Author comicgirl Posted December 19, 2007 Author Posted December 19, 2007 So, since I obviously cannot trust MM (or myself for that matter) since I know what we are capable of, I have stopped taking the phone calls from him that have started up again. I saw him last night when I was visiting my friend and said nothing to him except the usual pleasantries like Hi, Bye. He just called and I think NC is the best way to go as far as him asking me what is wrong. I just don't want anything to do with him. I have been proud of myself since MM and I broke up that I was trying to do better by my friend. She asked me to take MM shopping so I could help him buy a Xmas gift for her. He acted like such a cheap, classless jerk the whole time. I even told him that "this is sick on so many levels that I don't know where to start". I did it for my friend so she would have something to open on Xmas. He behaved so horribly at the mall that when he wanted to stop at the party store and get beer I actually thought about driving away and leaving him to walk home. He disgusts me now.
bestadvisor Posted December 19, 2007 Posted December 19, 2007 So, since I obviously cannot trust MM (or myself for that matter) since I know what we are capable of, I have stopped taking the phone calls from him that have started up again. I saw him last night when I was visiting my friend and said nothing to him except the usual pleasantries like Hi, Bye. He just called and I think NC is the best way to go as far as him asking me what is wrong. I just don't want anything to do with him. I have been proud of myself since MM and I broke up that I was trying to do better by my friend. She asked me to take MM shopping so I could help him buy a Xmas gift for her. He acted like such a cheap, classless jerk the whole time. I even told him that "this is sick on so many levels that I don't know where to start". I did it for my friend so she would have something to open on Xmas. He behaved so horribly at the mall that when he wanted to stop at the party store and get beer I actually thought about driving away and leaving him to walk home. He disgusts me now. You actually said yes to that? I think you're being very selfish because you don't want to deal with the confrontation with your friend and you don't want her to know the real you and what you have done. Keeping her in the dark like that is just horrible. How can you sleep at night? You continue to make a fool out of her by acting like nothing ever happened.

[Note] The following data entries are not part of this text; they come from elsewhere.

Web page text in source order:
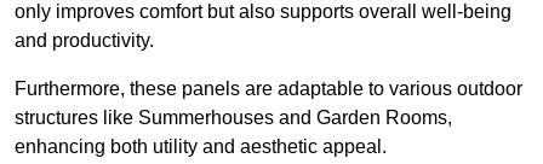
only improves comfort but also supports overall well-being
and productivity.
Furthermore, these panels are adaptable to various outdoor
structures like Summerhouses and Garden Rooms,
enhancing both utility and aesthetic appeal.
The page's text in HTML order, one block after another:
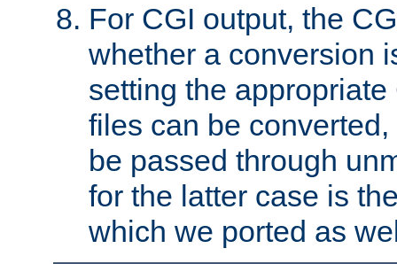
For CGI output, the
whether a conversion
setting the
files can be
be passed through
for the latter case is
which we ported as
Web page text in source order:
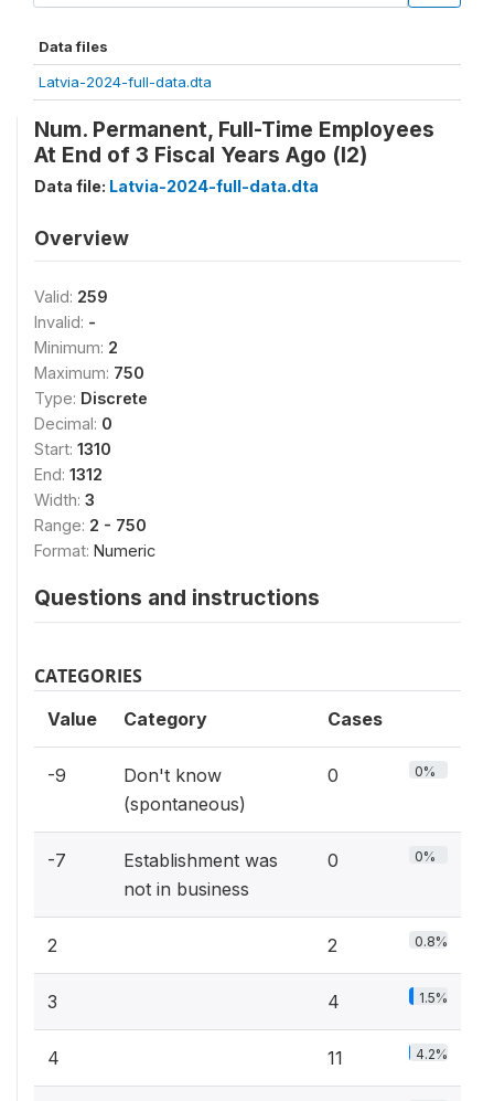
Data files
Latvia-2024-full-data.dta
Num. Permanent, Full-Time Employees
At End of 3 Fiscal Years Ago (l2)
Data file: Latvia-2024-full-data.dta
Overview
Valid: 259
Invalid: -
Minimum: 2
Maximum: 750
Type: Discrete
Decimal: 0
Start: 1310
End: 1312
Width: 3
Range: 2 - 750
Format: Numeric
Questions and instructions
CATEGORIES
Value Category Cases
-9
Don't know
(spontaneous)
0 0%
-7
Establishment was
not in business
0 0%
2 2 0.8%
3 4 1.5%
4 11 4.2%
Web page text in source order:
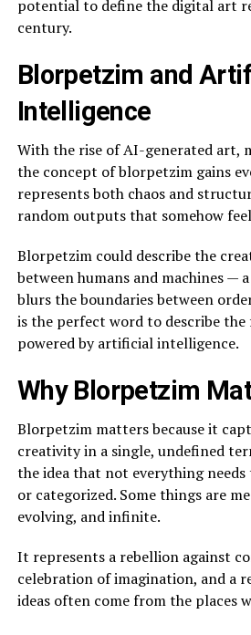
potential to define the digital art
century.
Blorpetzim and
Intelligence
With the rise of AI-generated art,
the concept of blorpetzim gains
represents both chaos and
random outputs that somehow
Blorpetzim could describe the
between humans and machines —
blurs the boundaries between
is the perfect word to describe
powered by artificial intelligence.
Why Blorpetzim
Blorpetzim matters because it
creativity in a single, undefined
the idea that not everything needs
or categorized. Some things are
evolving, and infinite.
It represents a rebellion against
celebration of imagination, and a
ideas often come from the places
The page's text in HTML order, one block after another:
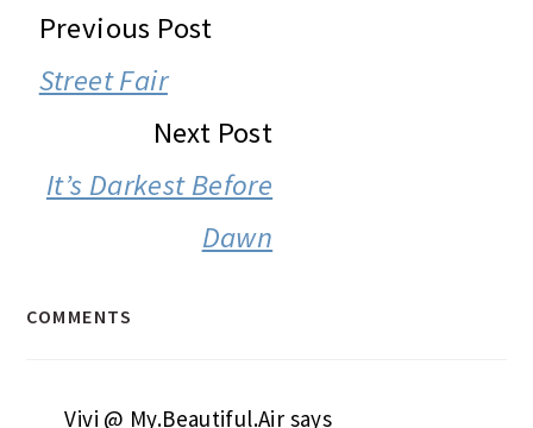
READER
INTERACTIONS
Previous Post
Street Fair
Next Post
It’s Darkest Before
Dawn
COMMENTS
Vivi @ My.Beautiful.Air says
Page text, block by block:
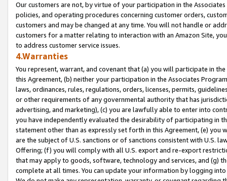
Our customers are not, by virtue of your participation in the
policies, and operating procedures concerning customer orders,
customers and may be changed at any time. You will not handle or
customers for a matter relating to interaction with an Amazon Site,
to address customer service issues.
4.Warranties
You represent, warrant, and covenant that (a) you will participate in
this Agreement, (b) neither your participation in the Associates
laws, ordinances, rules, regulations, orders, licenses, permits,
or other requirements of any governmental authority that has
advertising, and marketing), (c) you are lawfully able to enter into
you have independently evaluated the desirability of participating in
statement other than as expressly set forth in this Agreement, (e)
are the subject of U.S. sanctions or of sanctions consistent with U.S.
Offering; (f) you will comply with all U.S. export and re-export
that may apply to goods, software, technology and services, and (g)
complete at all times. You can update your information by logging
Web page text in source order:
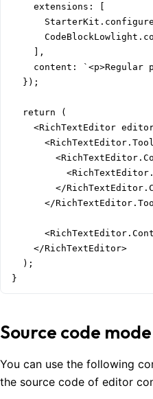
    extensions: [
    ],
content: `<p>Regular
  });
  return (
<RichTextEditor
</
</
    </RichTextEditor>
  );
}
Source code mode
You can use the following
the source code of editor
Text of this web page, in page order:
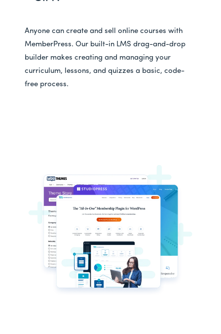
Anyone can create and sell online courses with
MemberPress. Our built-in LMS drag-and-drop
builder makes creating and managing your
curriculum, lessons, and quizzes a basic, code-
free process.
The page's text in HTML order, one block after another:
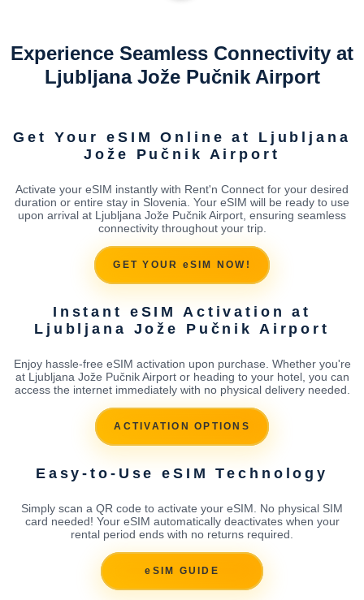
Experience Seamless Connectivity at
Ljubljana Jože Pučnik Airport
Get Your eSIM Online at Ljubljana
Jože Pučnik Airport
Activate your eSIM instantly with Rent'n Connect for your desired
duration or entire stay in Slovenia. Your eSIM will be ready to use
upon arrival at Ljubljana Jože Pučnik Airport, ensuring seamless
connectivity throughout your trip.
GET YOUR eSIM NOW!
Instant eSIM Activation at
Ljubljana Jože Pučnik Airport
Enjoy hassle-free eSIM activation upon purchase. Whether you're
at Ljubljana Jože Pučnik Airport or heading to your hotel, you can
access the internet immediately with no physical delivery needed.
ACTIVATION OPTIONS
Easy-to-Use eSIM Technology
Simply scan a QR code to activate your eSIM. No physical SIM
card needed! Your eSIM automatically deactivates when your
rental period ends with no returns required.
eSIM GUIDE
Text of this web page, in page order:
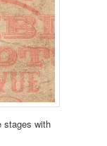
stages with

White Flower Posted December 19, 2007 Posted December 19, 2007 You actually said yes to that? I think you're being very selfish because you don't want to deal with the confrontation with your friend and you don't want her to know the real you and what you have done. Keeping her in the dark like that is just horrible. How can you sleep at night? You continue to make a fool out of her by acting like nothing ever happened. Well, the good part about it is she truly wanted to please her girlfriend AND her xMM is distgusting to her. Comicgirl, is there any way you can bring yourself to tell your girlfriend about her WH? It might hurt and you might lose her, but now you are having to deal with this thing on an ongoing basis. Or perhaps you could have done the shopping for MM and given him the gift all wrapped up while visiting your friend. This is still a lot of work, so telling may be better. Good luck.

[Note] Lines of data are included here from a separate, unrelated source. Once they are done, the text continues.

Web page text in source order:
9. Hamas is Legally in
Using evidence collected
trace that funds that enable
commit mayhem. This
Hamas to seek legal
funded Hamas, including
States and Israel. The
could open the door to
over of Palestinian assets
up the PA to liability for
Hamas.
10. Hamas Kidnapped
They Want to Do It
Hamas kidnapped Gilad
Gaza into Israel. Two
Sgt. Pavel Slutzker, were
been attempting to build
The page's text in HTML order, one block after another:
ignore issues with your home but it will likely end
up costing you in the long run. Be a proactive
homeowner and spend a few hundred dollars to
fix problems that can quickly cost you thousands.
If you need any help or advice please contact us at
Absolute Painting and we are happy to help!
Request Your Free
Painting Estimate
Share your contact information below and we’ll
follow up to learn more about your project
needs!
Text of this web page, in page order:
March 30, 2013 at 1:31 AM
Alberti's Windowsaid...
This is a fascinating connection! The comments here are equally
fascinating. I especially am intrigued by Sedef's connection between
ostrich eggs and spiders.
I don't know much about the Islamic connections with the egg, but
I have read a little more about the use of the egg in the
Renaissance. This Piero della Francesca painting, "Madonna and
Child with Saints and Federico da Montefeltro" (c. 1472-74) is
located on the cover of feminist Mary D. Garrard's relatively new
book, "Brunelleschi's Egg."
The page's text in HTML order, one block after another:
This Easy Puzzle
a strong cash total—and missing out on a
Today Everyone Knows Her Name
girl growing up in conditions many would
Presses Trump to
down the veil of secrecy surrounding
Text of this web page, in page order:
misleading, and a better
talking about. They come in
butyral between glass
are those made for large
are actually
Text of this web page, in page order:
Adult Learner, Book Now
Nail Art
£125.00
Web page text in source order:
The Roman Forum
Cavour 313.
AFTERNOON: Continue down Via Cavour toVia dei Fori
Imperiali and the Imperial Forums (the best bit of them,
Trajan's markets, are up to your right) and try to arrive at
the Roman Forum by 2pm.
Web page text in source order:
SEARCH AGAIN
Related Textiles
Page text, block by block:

Author comicgirl Posted December 20, 2007 Author Posted December 20, 2007 My friend invited my kids to go sledding with her kids. My H came over too and he took all of our kids to the hills. My xMM came home from work and proceeded to drink and burp and bite his nails and spit out the nail bits. I was barfing. My H took our oldest to her girl scout meeting while I helped clean up the dinner dishes. My H is looking better and better to me. he may not do anything chore wise around the house but he sure as heck spends time with his kids. My xMM sat in front of the tv (which was blaring) and watched Heartbreak Ridge with ClinT Eastwood. My friend just sat on the couch looking pissed off and helpless. I took my kids and left when xMM opened his 6th beer. He kept looking at me like he wants to wonder what is wrong. Screw him. I have to just keep telling myself to let him go. I say it over and over. I don't even let myself fantasize about what happened in the past. I just keep thinking I am doing right by my friend now. And in the future. Is it still wrong not to tell her when I am trying to do better?
Author comicgirl Posted December 20, 2007 Author Posted December 20, 2007 You know what, the juice just isn't worth the squeeze.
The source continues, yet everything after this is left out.